+++ Material shown
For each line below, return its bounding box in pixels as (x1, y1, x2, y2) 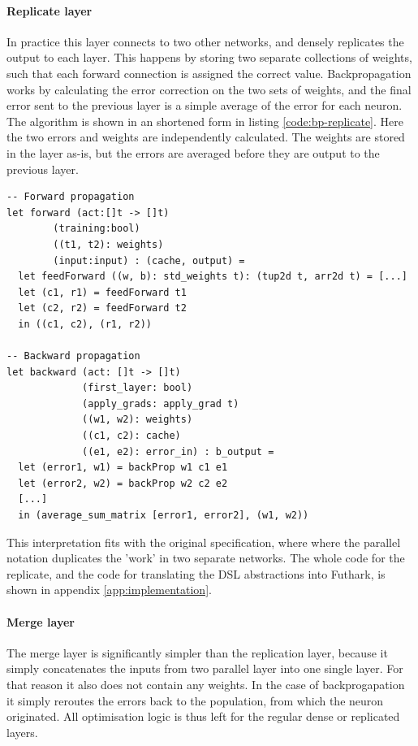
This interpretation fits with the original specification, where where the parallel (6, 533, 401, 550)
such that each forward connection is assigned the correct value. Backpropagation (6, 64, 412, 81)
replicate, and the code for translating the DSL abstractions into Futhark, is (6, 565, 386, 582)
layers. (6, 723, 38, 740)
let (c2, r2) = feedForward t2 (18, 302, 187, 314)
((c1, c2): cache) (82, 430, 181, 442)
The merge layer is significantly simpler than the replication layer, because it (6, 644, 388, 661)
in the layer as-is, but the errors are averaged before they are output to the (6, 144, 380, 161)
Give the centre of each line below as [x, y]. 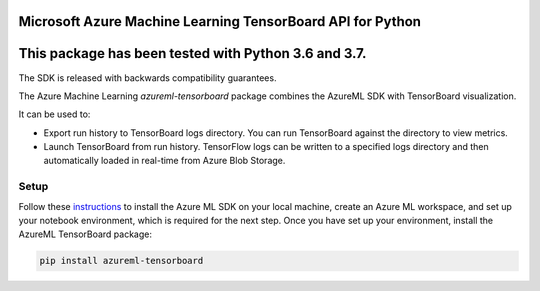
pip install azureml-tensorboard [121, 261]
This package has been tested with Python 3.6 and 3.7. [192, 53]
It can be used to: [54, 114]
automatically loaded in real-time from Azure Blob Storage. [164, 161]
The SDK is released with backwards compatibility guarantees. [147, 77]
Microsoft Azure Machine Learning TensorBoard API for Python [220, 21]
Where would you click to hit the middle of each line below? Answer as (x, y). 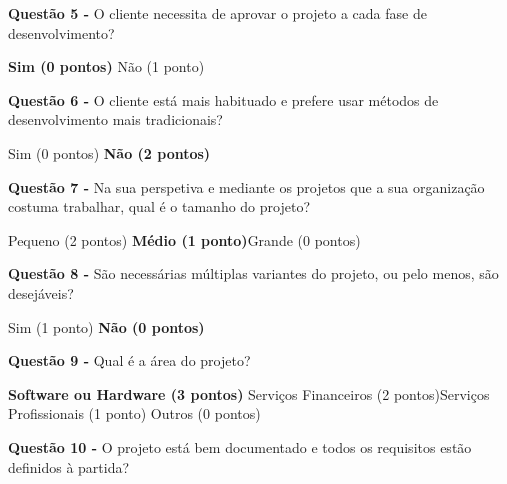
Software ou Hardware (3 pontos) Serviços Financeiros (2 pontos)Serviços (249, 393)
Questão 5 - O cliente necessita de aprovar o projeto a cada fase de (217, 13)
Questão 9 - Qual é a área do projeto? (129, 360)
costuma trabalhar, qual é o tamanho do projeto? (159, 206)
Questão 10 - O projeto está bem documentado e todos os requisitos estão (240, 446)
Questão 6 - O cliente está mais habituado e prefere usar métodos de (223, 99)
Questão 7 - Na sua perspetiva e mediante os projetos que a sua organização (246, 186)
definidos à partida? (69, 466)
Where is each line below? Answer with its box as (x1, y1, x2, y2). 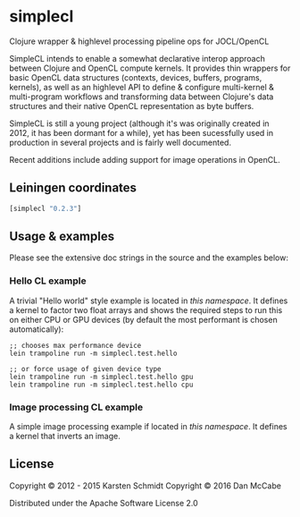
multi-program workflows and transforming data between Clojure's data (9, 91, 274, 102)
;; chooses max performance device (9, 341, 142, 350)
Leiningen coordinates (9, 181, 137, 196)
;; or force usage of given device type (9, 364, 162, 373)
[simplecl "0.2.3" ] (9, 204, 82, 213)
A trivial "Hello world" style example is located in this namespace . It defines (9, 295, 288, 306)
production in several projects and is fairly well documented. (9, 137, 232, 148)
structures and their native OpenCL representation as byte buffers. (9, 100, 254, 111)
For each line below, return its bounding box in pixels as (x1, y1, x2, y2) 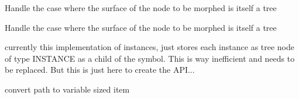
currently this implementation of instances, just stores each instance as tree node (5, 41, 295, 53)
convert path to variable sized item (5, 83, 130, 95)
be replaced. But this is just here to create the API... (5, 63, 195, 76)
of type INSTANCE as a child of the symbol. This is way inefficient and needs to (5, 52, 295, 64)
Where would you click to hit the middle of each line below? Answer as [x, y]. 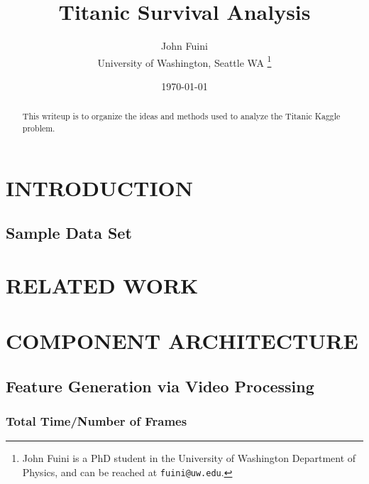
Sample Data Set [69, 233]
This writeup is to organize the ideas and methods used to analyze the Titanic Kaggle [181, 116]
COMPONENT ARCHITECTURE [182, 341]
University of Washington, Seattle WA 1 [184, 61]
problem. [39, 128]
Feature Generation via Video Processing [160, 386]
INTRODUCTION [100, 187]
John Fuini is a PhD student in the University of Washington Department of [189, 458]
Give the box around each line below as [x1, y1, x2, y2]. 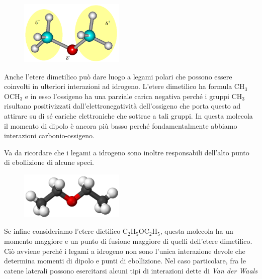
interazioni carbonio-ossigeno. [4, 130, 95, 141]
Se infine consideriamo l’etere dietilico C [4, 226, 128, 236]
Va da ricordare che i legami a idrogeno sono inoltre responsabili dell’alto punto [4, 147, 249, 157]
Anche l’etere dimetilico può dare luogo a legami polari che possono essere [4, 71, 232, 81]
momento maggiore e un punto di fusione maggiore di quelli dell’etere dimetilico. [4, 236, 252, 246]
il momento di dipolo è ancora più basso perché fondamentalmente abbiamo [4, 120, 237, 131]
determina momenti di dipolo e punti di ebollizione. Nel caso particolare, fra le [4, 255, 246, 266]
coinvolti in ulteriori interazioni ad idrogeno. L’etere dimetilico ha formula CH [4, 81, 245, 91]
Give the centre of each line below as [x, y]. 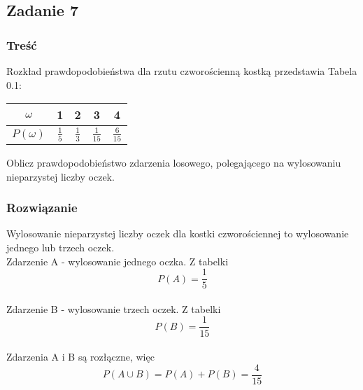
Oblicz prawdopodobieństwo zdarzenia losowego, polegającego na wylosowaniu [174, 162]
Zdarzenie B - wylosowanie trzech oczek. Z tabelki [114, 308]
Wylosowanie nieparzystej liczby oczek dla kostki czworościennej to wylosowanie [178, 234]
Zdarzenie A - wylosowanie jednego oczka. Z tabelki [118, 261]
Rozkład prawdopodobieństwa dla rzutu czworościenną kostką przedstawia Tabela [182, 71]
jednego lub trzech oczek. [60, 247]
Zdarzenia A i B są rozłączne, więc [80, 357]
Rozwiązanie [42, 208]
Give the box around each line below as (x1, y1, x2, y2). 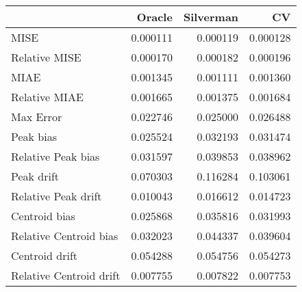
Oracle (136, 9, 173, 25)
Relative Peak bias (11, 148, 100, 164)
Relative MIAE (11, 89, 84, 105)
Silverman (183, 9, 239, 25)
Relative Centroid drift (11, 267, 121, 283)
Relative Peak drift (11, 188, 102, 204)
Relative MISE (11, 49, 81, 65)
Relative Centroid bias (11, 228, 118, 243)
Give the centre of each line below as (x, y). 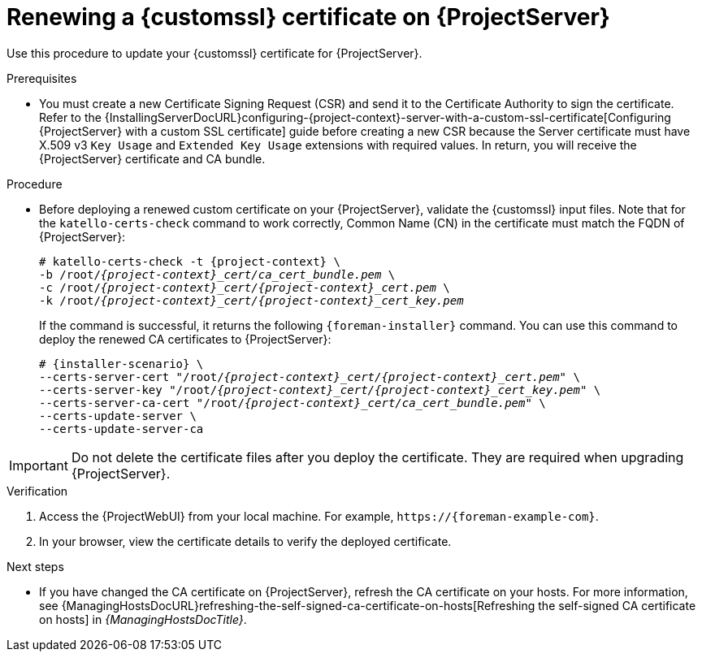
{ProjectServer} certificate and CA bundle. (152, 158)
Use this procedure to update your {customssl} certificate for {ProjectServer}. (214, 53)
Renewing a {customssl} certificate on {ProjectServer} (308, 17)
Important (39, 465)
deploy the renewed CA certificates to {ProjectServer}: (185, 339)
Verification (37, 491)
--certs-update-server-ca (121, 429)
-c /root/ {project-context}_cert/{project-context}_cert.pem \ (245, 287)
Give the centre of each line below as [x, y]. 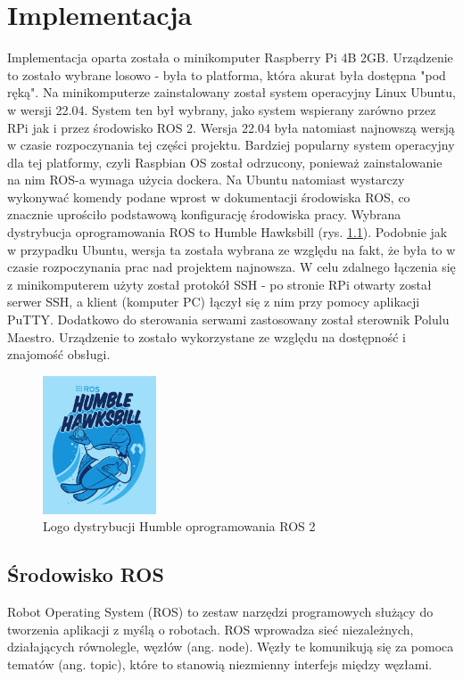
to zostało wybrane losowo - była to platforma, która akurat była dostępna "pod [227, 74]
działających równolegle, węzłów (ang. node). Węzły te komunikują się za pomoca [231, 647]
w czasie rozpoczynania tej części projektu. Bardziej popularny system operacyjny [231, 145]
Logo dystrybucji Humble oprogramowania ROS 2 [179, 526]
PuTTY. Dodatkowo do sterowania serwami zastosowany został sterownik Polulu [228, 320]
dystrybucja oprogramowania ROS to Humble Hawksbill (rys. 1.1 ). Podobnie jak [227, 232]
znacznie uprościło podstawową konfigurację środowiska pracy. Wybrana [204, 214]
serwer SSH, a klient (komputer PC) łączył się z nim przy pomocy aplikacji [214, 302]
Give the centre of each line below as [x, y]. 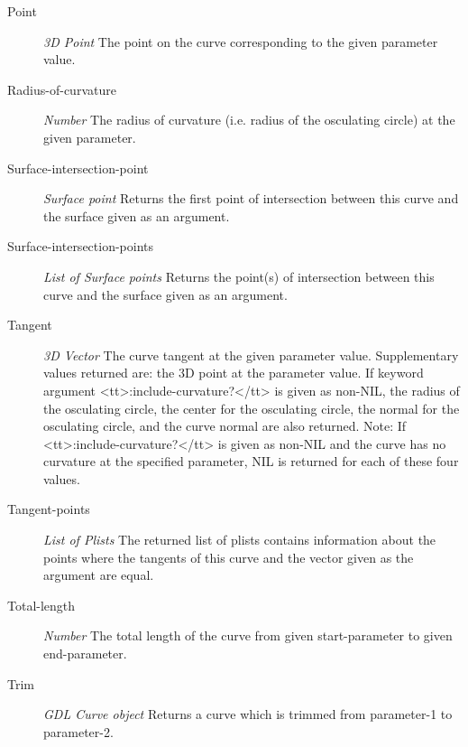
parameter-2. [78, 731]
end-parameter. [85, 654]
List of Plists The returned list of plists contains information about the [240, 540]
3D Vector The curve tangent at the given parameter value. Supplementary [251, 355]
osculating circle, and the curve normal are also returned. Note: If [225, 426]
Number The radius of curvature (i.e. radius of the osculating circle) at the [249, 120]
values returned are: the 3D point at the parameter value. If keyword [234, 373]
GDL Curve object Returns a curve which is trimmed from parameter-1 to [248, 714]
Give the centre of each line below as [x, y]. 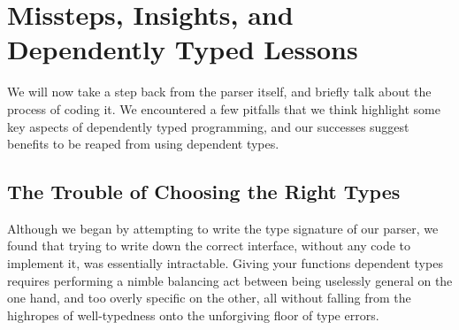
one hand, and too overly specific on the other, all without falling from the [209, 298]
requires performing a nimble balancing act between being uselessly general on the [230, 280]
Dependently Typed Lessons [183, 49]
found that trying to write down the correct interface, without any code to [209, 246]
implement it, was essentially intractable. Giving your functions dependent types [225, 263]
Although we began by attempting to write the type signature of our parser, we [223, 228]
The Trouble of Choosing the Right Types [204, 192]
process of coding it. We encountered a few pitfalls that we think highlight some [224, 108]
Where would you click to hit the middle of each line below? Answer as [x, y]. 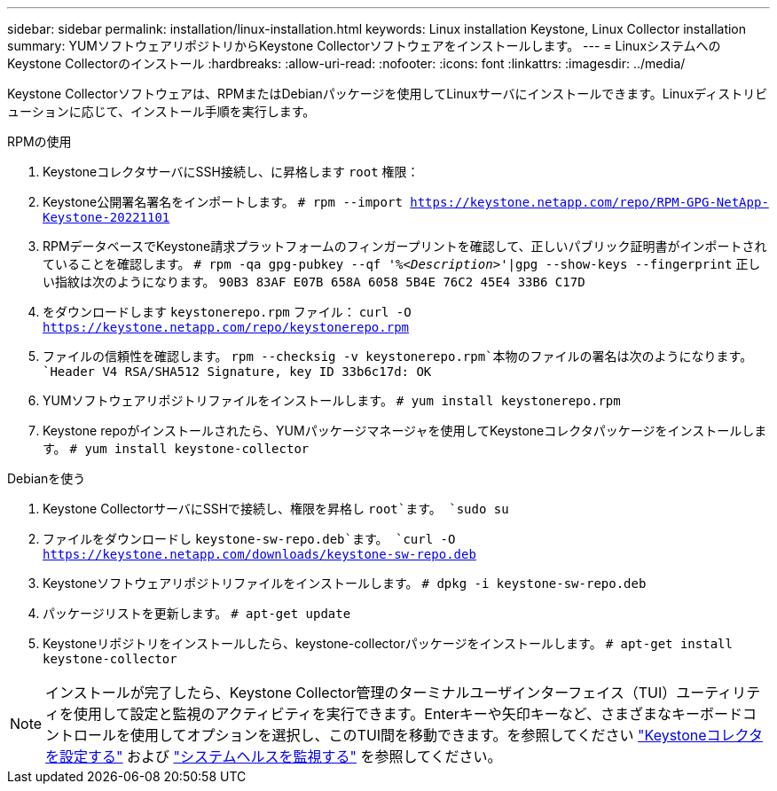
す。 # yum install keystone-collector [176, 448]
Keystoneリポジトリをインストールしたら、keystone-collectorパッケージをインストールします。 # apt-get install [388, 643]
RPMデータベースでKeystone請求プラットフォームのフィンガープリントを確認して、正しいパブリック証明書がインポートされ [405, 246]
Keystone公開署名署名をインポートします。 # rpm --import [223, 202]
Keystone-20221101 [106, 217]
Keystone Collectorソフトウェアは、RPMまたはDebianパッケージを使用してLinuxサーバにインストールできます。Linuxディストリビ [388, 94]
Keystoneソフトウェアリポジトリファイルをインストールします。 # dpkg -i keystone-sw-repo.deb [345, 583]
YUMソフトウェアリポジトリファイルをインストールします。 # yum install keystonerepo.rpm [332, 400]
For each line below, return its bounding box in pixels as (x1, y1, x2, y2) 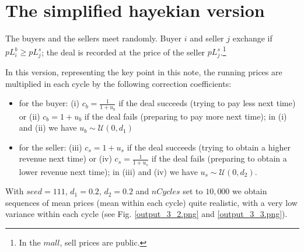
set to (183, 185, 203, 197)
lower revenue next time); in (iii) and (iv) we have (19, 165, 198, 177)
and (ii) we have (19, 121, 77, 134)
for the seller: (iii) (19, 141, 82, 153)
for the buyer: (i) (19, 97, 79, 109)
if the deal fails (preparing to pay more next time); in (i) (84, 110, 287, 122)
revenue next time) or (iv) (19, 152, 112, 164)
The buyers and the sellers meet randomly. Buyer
++++++
Although pictures appear among the records above, none are to be output; print exactly the lines from the line containing "COMPONENT ARCHITECTURE [182, 341]" through the line containing "determina momenti di".

**Solution to this task:**
COMPONENT ARCHITECTURE [182, 341]
University of Washington, Seattle WA 1 [184, 61]
problem. [39, 128]
Feature Generation via Video Processing [160, 386]
INTRODUCTION [100, 187]
John Fuini is a PhD student in the University of Washington Department of [189, 458]
Give the box around each line below as [x1, y1, x2, y2]. 
interazioni carbonio-ossigeno. [4, 130, 95, 141]
Se infine consideriamo l’etere dietilico C [4, 226, 128, 236]
Va da ricordare che i legami a idrogeno sono inoltre responsabili dell’alto punto [4, 147, 249, 157]
Anche l’etere dimetilico può dare luogo a legami polari che possono essere [4, 71, 232, 81]
momento maggiore e un punto di fusione maggiore di quelli dell’etere dimetilico. [4, 236, 252, 246]
il momento di dipolo è ancora più basso perché fondamentalmente abbiamo [4, 120, 237, 131]
determina momenti di dipolo e punti di ebollizione. Nel caso particolare, fra le [4, 255, 246, 266]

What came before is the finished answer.